▶ DATA RECORDS:
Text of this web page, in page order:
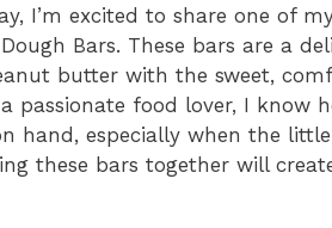
I’m excited to share one of
Bars. These bars are a
butter with the sweet,
passionate food lover, I know
hand, especially when the
these bars together will
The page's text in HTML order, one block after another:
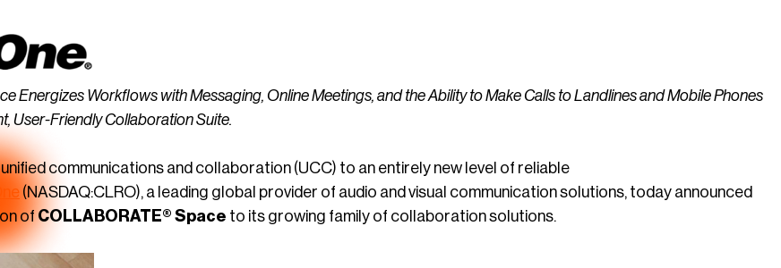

▶ ACTION ITEM: A verbatim reproduction of each entry is expected, with every picture omitted.

▶ WORKED SOLUTION:
Text of this web page, in page order:
I’m excited to share one of
Bars. These bars are a
butter with the sweet,
passionate food lover, I know
hand, especially when the
these bars together will
The page's text in HTML order, one block after another:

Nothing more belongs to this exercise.